キリストの幼時からCoventry Carol へ

今年はベルリオーズの「キリストの幼時」を、クリスマスに聴く曲とした。
このオラトリオの題材は、古代ユダヤのヘロデという王が、救世主キリストの誕生を恐れ、国内の2歳児以下の幼児を全て虐殺したという、旧約聖書の中の話によるもの。

キリストとその両親は、このことを察知し、エジプトに逃れたというから、もしヘロデに虐殺されていたならば、今のキリスト教は存在しないことにおなる。

したがって、キリスト教にとっては重要な逸話であり、この時運悪く虐殺の対象となった幼児は全て聖人とされるほどである。

クリスマスに相応しいか否かはさておき、広い意味での宗教的雰囲気を持つ曲は、どれを聴いても似合っているように、小生は思っている。

かつてはM・Aシャルパンティエの「真夜中のミサ」が、そして最近ではヘクトル・ザズーの「light in the dark」がお気に入りだったし、フランスのキャロルもその中に入っていた。

ベルリオーズという人の作品は、小生はあまり好んで聴くことはないのだが、この「キリストの幼時」は昔からとても気になる存在で、本日聴けたことは誠に喜ばしいことだ。

ベルリオーズにおける宗教性は、卑近なところでは「幻想交響曲」中の、「神の怒りの日」の引用であろうが、他の作品には小生の知る限り・・・「レクイエム」を除き、あまり見受けられないと思う。

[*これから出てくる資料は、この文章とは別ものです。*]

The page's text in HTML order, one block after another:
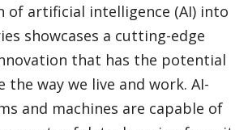
of artificial intelligence (AI) into
showcases a cutting-edge
that has the potential
way we live and work. AI-
and machines are capable of
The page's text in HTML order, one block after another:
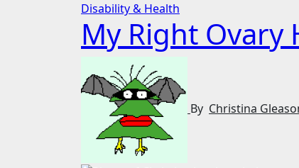
Disability & Health
My Right Ovary
By Christina
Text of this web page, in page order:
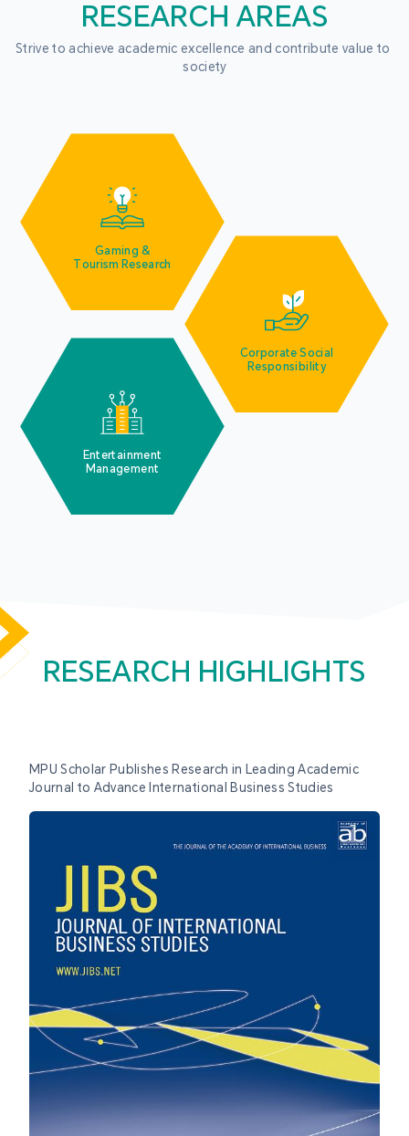
RESEARCH AREAS
Strive to achieve academic excellence and contribute value to
society
Gaming &
Tourism Research
Corporate Social
Responsibility
Entertainment
Management
RESEARCH HIGHLIGHTS
MPU Scholar Publishes Research in Leading Academic
Journal to Advance International Business Studies
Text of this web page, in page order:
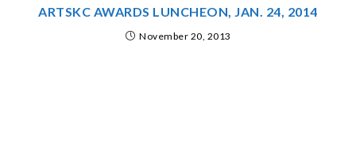
ARTSKC AWARDS LUNCHEON, JAN. 24, 2014
November 20, 2013

・・・いや、近年になってから初演された「荘厳ミサ」があるが。

ベルリオーズがなぜこの題材を選択したのかを、今知ることはかなわないが、そのヒントの1つとなりそうなものを発見した。

それが16世紀イギリスの古いクリスマスキャロル:コヴェントリー・キャロル :Coventry Carolである。

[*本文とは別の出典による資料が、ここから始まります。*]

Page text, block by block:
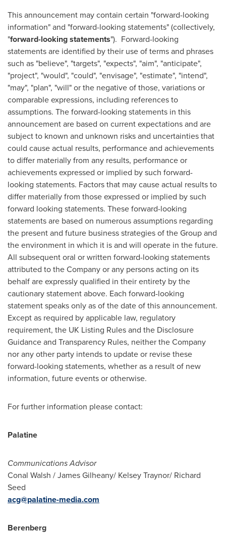
This announcement may contain certain "forward-looking
information" and "forward-looking statements" (collectively,
"forward-looking statements"). Forward-looking
statements are identified by their use of terms and phrases
such as "believe", "targets", "expects", "aim", "anticipate",
"project", "would", "could", "envisage", "estimate", "intend",
"may", "plan", "will" or the negative of those, variations or
comparable expressions, including references to
assumptions. The forward-looking statements in this
announcement are based on current expectations and are
subject to known and unknown risks and uncertainties that
could cause actual results, performance and achievements
to differ materially from any results, performance or
achievements expressed or implied by such forward-
looking statements. Factors that may cause actual results to
differ materially from those expressed or implied by such
forward looking statements. These forward-looking
statements are based on numerous assumptions regarding
the present and future business strategies of the Group and
the environment in which it is and will operate in the future.
All subsequent oral or written forward-looking statements
attributed to the Company or any persons acting on its
behalf are expressly qualified in their entirety by the
cautionary statement above. Each forward-looking
statement speaks only as of the date of this announcement.
Except as required by applicable law, regulatory
requirement, the UK Listing Rules and the Disclosure
Guidance and Transparency Rules, neither the Company
nor any other party intends to update or revise these
forward-looking statements, whether as a result of new
information, future events or otherwise.
For further information please contact:
Palatine
Communications Advisor
Conal Walsh /James Gilheany/ Kelsey Traynor/ Richard
Seed
acg@palatine-media.com
Berenberg

この中で歌われる内容が、まさに「キリストの幼時」と同じ題材から取られているのだ。

虐殺の悲劇とキリストのエジプト逃避行を歌ったものが、クリスマスキャロルとして歌われるほど、聖書の中の逸話の中でも、特に世の人々に受け入れられてきたのであろう。

ウイキペディアに邦訳が記載されていたので、拝借した。
下記の内容である。

おやすみ、おまえみどりごよ、
ねんね、ねんね、おやすみよ。
おやすみ、おまえみどりごよ、
ねんね、ねんね、おやすみよ。

あねさまいもうと、どうしたら、
この一日を守れるの。
わたしら歌ってきかせてる、
あわれなこの子を守れるの。

王様ヘロデは恐ろしい、
今日命じたの強い兵隊に、
『目に入るなべての子供をば
切り捨て果てよ』と声高に。

わたしはおまえみどりごを、
思って朝からおののくよ。
歌わず喋らず別れましょう、
ねんね、ねんね、おやすみよ。

小生はこのイギリスのキャオルが、海を渡ってヨーロッパ大陸にやってきた、あるいはこれは大胆な推理だが、もともとフランスのキャロルであったのかもしれない。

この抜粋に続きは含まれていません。